While the film is a terrific homage to artistry and the madness that drives it, its commentary on the influence of Jodorowsky's work on the Dune production is presumptuos. Towards the end of the documentary, its creators -- not Jodorowsky -- make bold assertions about the work on Dune influencing nearly everything that followed it, including Star Wars, Flash Gordon, Raiders of the Lost Ark, and Contact. While I'm sure the production book made its rounds in Hollywood, it likely didn't have that great an influence over the visual direction of what we now know as classic blockbuster pictures.And especially the integrity of equally imaginative creators. If anything, it helped ground some of the bolder ideas that folks like George Lucas and Steven Spielberg struggled to convey in those early years of selling their ideas to studios.

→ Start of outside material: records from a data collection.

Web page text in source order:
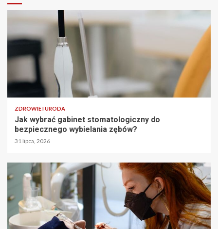
ZDROWIE I URODA
Jak wybrać gabinet stomatologiczny do
bezpiecznego wybielania zębów?
31 lipca, 2026
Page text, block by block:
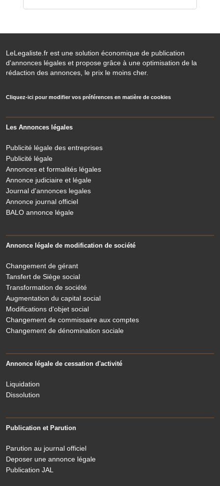
LeLegaliste.fr est une solution économique de publication
d'annonces légales et propose grâce à une optimisation de la
rédaction des annonces, le prix le moins cher.
Cliquez-ici pour modifier vos préférences en matière de cookies
Les Annonces légales
Publicité légale des entreprises
Publicité légale
Annonces et formalités légales
Annonce judiciaire et légale
Journal d'annonces legales
Annonce journal officiel
BALO annonce légale
Annonce légale de modification de société
Changement de gérant
Tansfert de Siège social
Transformation de société
Augmentation du capital social
Modifications d'objet social
Changement de commissaire aux comptes
Changement de dénomination sociale
Annonce légale de cessation d'activité
Liquidation
Dissolution
Publication et Parution
Parution au journal officiel
Deposer une annonce légale
Publication JAL
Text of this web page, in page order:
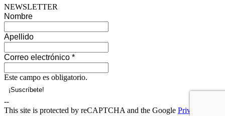
NEWSLETTER
Nombre
Apellido
Correo electrónico *
Este campo es obligatorio.
--
This site is protected by reCAPTCHA and the Google Privacy
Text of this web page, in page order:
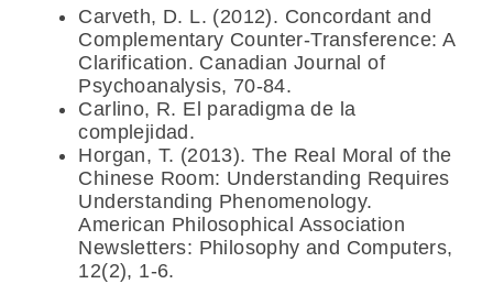
Carveth, D. L. (2012). Concordant and
Complementary Counter-Transference: A
Clarification. Canadian Journal of
Psychoanalysis, 70-84.
Carlino, R. El paradigma de la
complejidad.
Horgan, T. (2013). The Real Moral of the
Chinese Room: Understanding Requires
Understanding Phenomenology.
American Philosophical Association
Newsletters: Philosophy and Computers,
12(2), 1-6.
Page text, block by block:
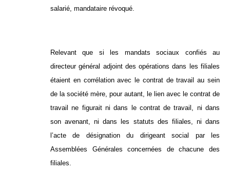
salarié, mandataire révoqué.
Relevant que si les mandats sociaux confiés au
directeur général adjoint des opérations dans les filiales
étaient en corrélation avec le contrat de travail au sein
de la société mère, pour autant, le lien avec le contrat de
travail ne figurait ni dans le contrat de travail, ni dans
son avenant, ni dans les statuts des filiales, ni dans
l’acte de désignation du dirigeant social par les
Assemblées Générales concernées de chacune des
filiales.
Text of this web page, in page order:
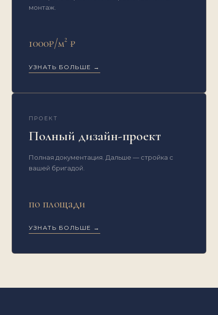
монтаж.
1000₽/м² ₽
УЗНАТЬ БОЛЬШЕ →
ПРОЕКТ
Полный дизайн-проект
Полная документация. Дальше — стройка с
вашей бригадой.
по площади
УЗНАТЬ БОЛЬШЕ →
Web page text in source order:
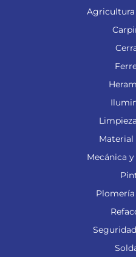
Mecánica
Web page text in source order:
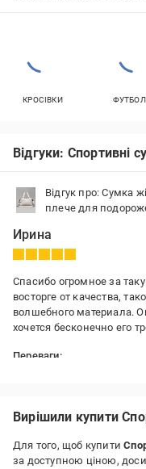
КРОСІВКИ
Відгуки: Спортивні
Відгук про: Сумка
плече для
Ирина
Спасибо огромное за
восторге от качества,
волшебного материала.
хочется бесконечно его
Переваги:
Нет
Вирішили купити
Для того, щоб купити
за доступною ціною,
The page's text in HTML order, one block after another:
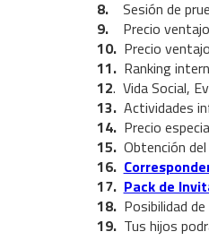
8.Sesión de
9.Precio
10.Precio
11.Ranking
12. Vida Social,
13.Actividades
14.Precio
15.Obtención del
16.
17. Pack de
18.Posibilidad de
19.Tus hijos
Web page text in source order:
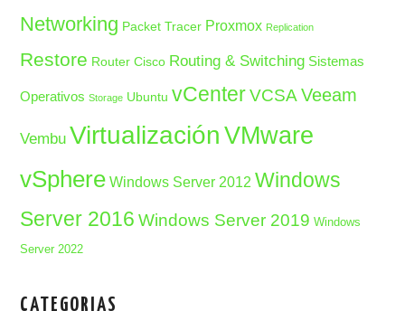
Networking Packet Tracer Proxmox Replication
Restore Router Cisco Routing & Switching Sistemas
Operativos Storage Ubuntu vCenter VCSA Veeam
Vembu Virtualización VMware
vSphere Windows Server 2012 Windows
Server 2016 Windows Server 2019 Windows
Server 2022
CATEGORIAS
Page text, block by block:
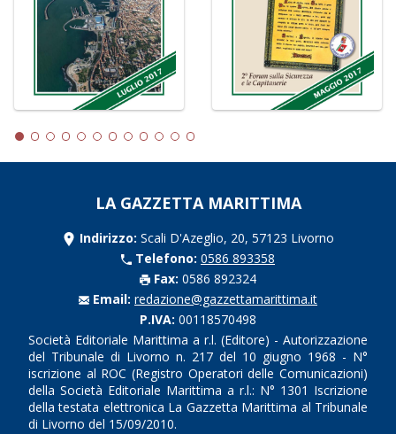
LA GAZZETTA MARITTIMA
Indirizzo: Scali D'Azeglio, 20, 57123 Livorno
Telefono: 0586 893358
Fax: 0586 892324
Email: redazione@gazzettamarittima.it
P.IVA: 00118570498
Società Editoriale Marittima a r.l. (Editore) - Autorizzazione
del Tribunale di Livorno n. 217 del 10 giugno 1968 - N°
iscrizione al ROC (Registro Operatori delle Comunicazioni)
della Società Editoriale Marittima a r.l.: N° 1301 Iscrizione
della testata elettronica La Gazzetta Marittima al Tribunale
di Livorno del 15/09/2010.
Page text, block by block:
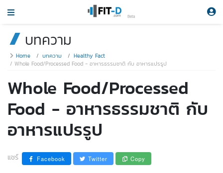
Beta
บทความ
Home บทความ
Healthy Fact
Whole Food/Processed Food - อาหารธรรมชาติ กับ อาหารแปรรูป
Whole Food/Processed
Food - อาหารธรรมชาติ กับ
อาหารแปรรูป
แชร์ Facebook Twitter Copy
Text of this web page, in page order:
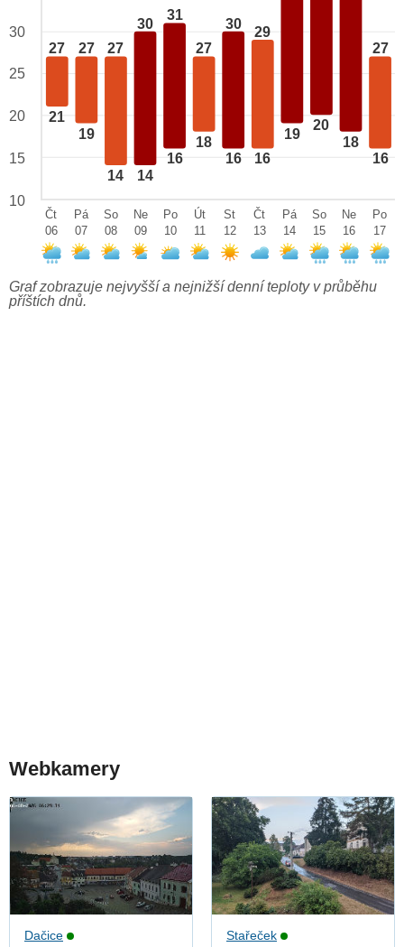
27
21
27
19
27
14
30
14
31
16
27
18
30
16
29
16
19
20
18
27
16
30
25
20
15
10
Čt
06
Pá
07
So
08
Ne
09
Po
10
Út
11
St
12
Čt
13
Pá
14
So
15
Ne
16
Po
17
Graf zobrazuje nejvyšší a nejnižší denní teploty v průběhu
příštích dnů.
Webkamery
Dačice
Stařeček
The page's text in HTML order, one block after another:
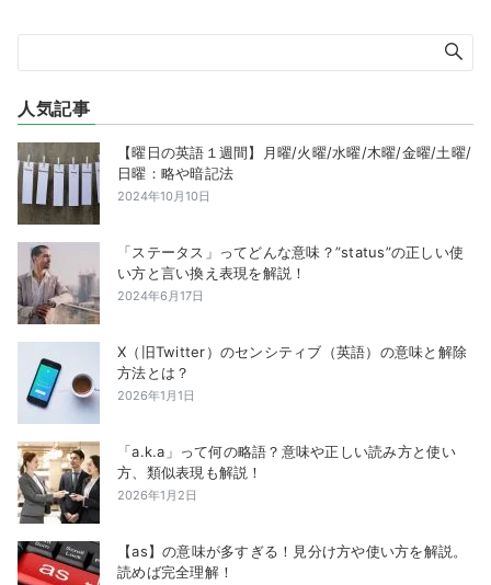
人気記事
【曜日の英語１週間】月曜/火曜/水曜/木曜/金曜/土曜/
日曜：略や暗記法
2024年10月10日
「ステータス」ってどんな意味？”status”の正しい使
い方と言い換え表現を解説！
2024年6月17日
X（旧Twitter）のセンシティブ（英語）の意味と解除
方法とは？
2026年1月1日
「a.k.a」って何の略語？意味や正しい読み方と使い
方、類似表現も解説！
2026年1月2日
【as】の意味が多すぎる！見分け方や使い方を解説。
読めば完全理解！
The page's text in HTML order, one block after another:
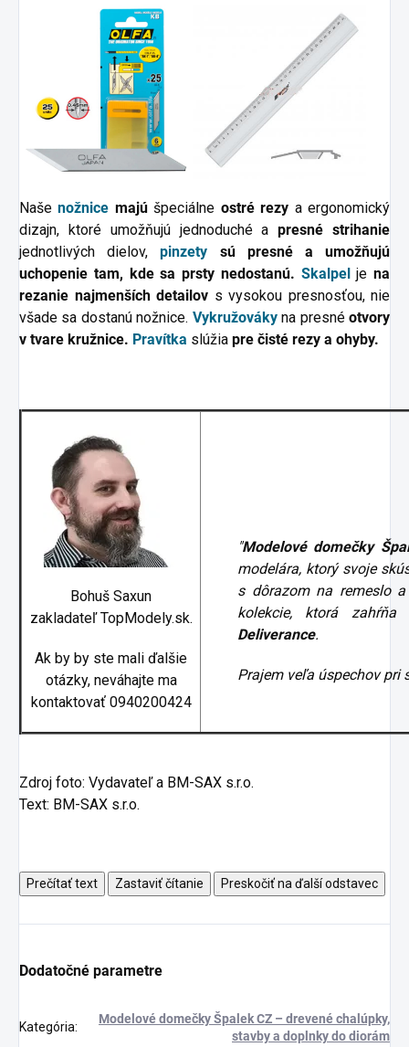
Našenožnice majúšpeciálne ostré rezy a ergonomický
dizajn, ktoré umožňujú jednoduché a presné strihanie
jednotlivých dielov,pinzety sú presné a umožňujú
uchopenie tam, kde sa prsty nedostanú. Skalpelje na
rezanie najmenších detailov s vysokou presnosťou, nie
všade sa dostanú nožnice. Vykružováky na presnéotvory
v tvare kružnice. Pravítka slúžia pre čisté rezy a ohyby.
Bohuš Saxun
zakladateľ TopModely.sk.
Ak by by ste mali ďalšie
otázky, neváhajte ma
kontaktovať 0940200424
"Modelové domečky
modelára, ktorý svoje
s dôrazom na remeslo
kolekcie, ktorá
Deliverance.
Prajem veľa úspechov pri
Zdroj foto: Vydavateľ a BM-SAX s.r.o.
Text: BM-SAX s.r.o.
Prečítať text Zastaviť čítanie Preskočiť na ďalší odstavec
Dodatočné parametre
Kategória:
Modelové domečky Špalek CZ – drevené chalúpky,
stavby a doplnky do diorám
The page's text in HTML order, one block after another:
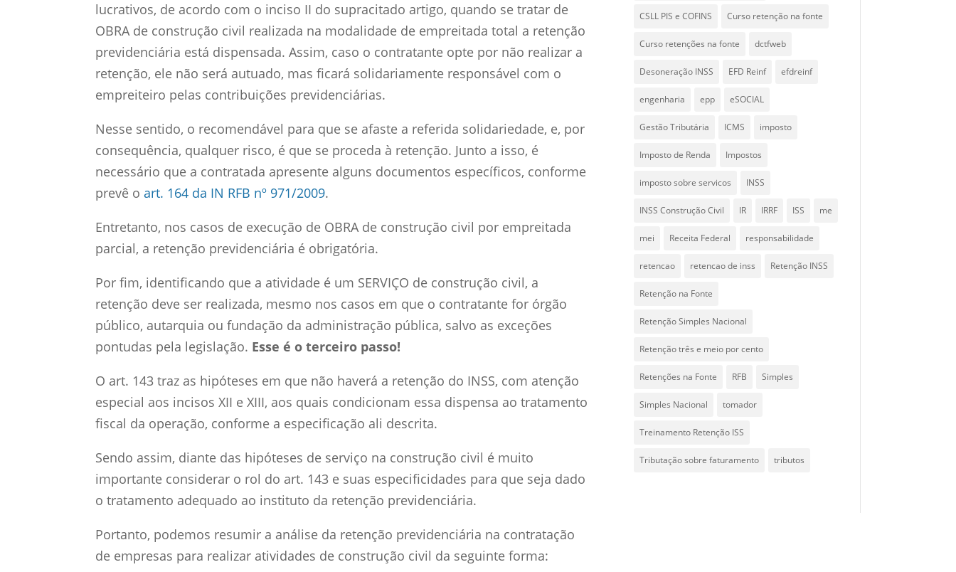
lucrativos, de acordo com o inciso II do supracitado artigo, quando se tratar de
OBRA de construção civil realizada na modalidade de empreitada total a retenção
previdenciária está dispensada. Assim, caso o contratante opte por não realizar a
retenção, ele não será autuado, mas ficará solidariamente responsável com o
empreiteiro pelas contribuições previdenciárias.
Nesse sentido, o recomendável para que se afaste a referida solidariedade, e, por
consequência, qualquer risco, é que se proceda à retenção. Junto a isso, é
necessário que a contratada apresente alguns documentos específicos, conforme
prevê o art. 164 da IN RFB nº 971/2009.
Entretanto, nos casos de execução de OBRA de construção civil por empreitada
parcial, a retenção previdenciária é obrigatória.
Por fim, identificando que a atividade é um SERVIÇO de construção civil, a
retenção deve ser realizada, mesmo nos casos em que o contratante for órgão
público, autarquia ou fundação da administração pública, salvo as exceções
pontudas pela legislação. Esse é o terceiro passo!
O art. 143 traz as hipóteses em que não haverá a retenção do INSS, com atenção
especial aos incisos XII e XIII, aos quais condicionam essa dispensa ao tratamento
fiscal da operação, conforme a especificação ali descrita.
Sendo assim, diante das hipóteses de serviço na construção civil é muito
importante considerar o rol do art. 143 e suas especificidades para que seja dado
o tratamento adequado ao instituto da retenção previdenciária.
Portanto, podemos resumir a análise da retenção previdenciária na contratação
de empresas para realizar atividades de construção civil da seguinte forma:
CSLL PIS e COFINS Curso retenção na fonte
Curso retenções na fonte dctfweb
Desoneração INSS EFD Reinf efdreinf
engenharia epp eSOCIAL
Gestão Tributária ICMS imposto
Imposto de Renda Impostos
imposto sobre servicos INSS
INSS Construção Civil IR IRRF ISS me
mei Receita Federal responsabilidade
retencao retencao de inss Retenção INSS
Retenção na Fonte
Retenção Simples Nacional
Retenção três e meio por cento
Retenções na Fonte RFB Simples
Simples Nacional tomador
Treinamento Retenção ISS
Tributação sobre faturamento tributos
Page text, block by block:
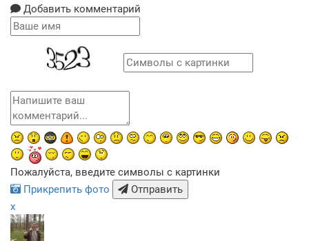
Добавить комментарий
Пожалуйста, введите символы с картинки
Прикрепить фото
Отправить
x
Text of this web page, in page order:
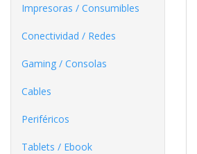
Impresoras / Consumibles
Conectividad / Redes
Gaming / Consolas
Cables
Periféricos
Tablets / Ebook
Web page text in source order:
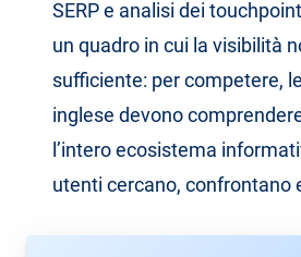
SERP e analisi dei
un quadro in cui la visibilità
sufficiente: per competere,
inglese devono
l’intero ecosistema
utenti cercano, confrontano
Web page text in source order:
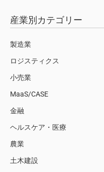
産業別カテゴリー
製造業
ロジスティクス
小売業
MaaS/CASE
金融
ヘルスケア・医療
農業
土木建設
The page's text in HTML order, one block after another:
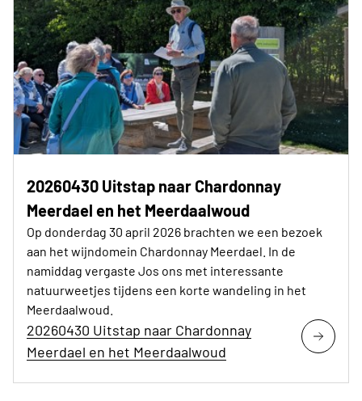
20260430 Uitstap naar Chardonnay
Meerdael en het Meerdaalwoud
Op donderdag 30 april 2026 brachten we een bezoek
aan het wijndomein Chardonnay Meerdael. In de
namiddag vergaste Jos ons met interessante
natuurweetjes tijdens een korte wandeling in het
Meerdaalwoud.
20260430 Uitstap naar Chardonnay
Meerdael en het Meerdaalwoud
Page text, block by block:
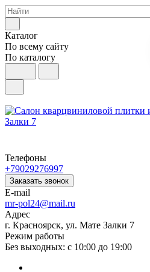
Каталог
По всему сайту
По каталогу
Телефоны
+79029276997
Заказать звонок
E-mail
mr-pol24@mail.ru
Адрес
г. Красноярск, ул. Мате Залки 7
Режим работы
Без выходных: с 10:00 до 19:00
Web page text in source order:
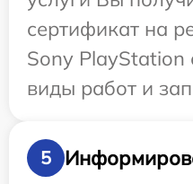
сертификат на
Sony PlayStation
виды работ и
5
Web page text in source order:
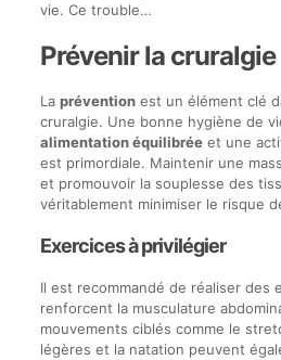
vie. Ce trouble…
Prévenir la cruralgie
La préventionest un élément clé
cruralgie. Une bonne hygiène de
alimentation équilibréeet une
est primordiale. Maintenir une
et promouvoir la souplesse des
véritablement minimiser le risque
Exercices à privilégier
Il est recommandé de réaliser des
renforcent la musculature
mouvements ciblés comme le
légères et la natation peuvent
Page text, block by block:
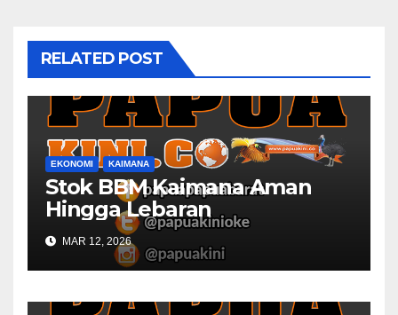
RELATED POST
EKONOMI KAIMANA
Stok BBM Kaimana Aman
Hingga Lebaran
MAR 12, 2026
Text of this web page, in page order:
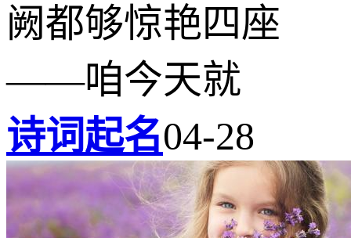
阙都够惊艳四座
——咱今天就
诗词起名04-28
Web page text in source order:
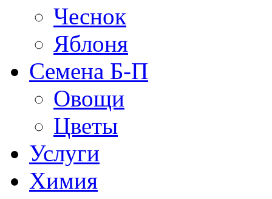
Чеснок
Яблоня
Семена Б-П
Овощи
Цветы
Услуги
Химия

As it stands as a documentary and an homage to the filmmaking process, Jodorowsky's Dune is still an exceptional achievement. I have newfound respect for the director as an artist, as well as for the creators of the actual documentary -- the film has great rhythm, and does a fine job bringing old production illustrations to life in attempting to convery the imaginative reaches of Jodorowsky's grandest vision. We can only hope that someone picks up the spiritual torch and shepherds something akin to taking LSD to the big screen in the near future.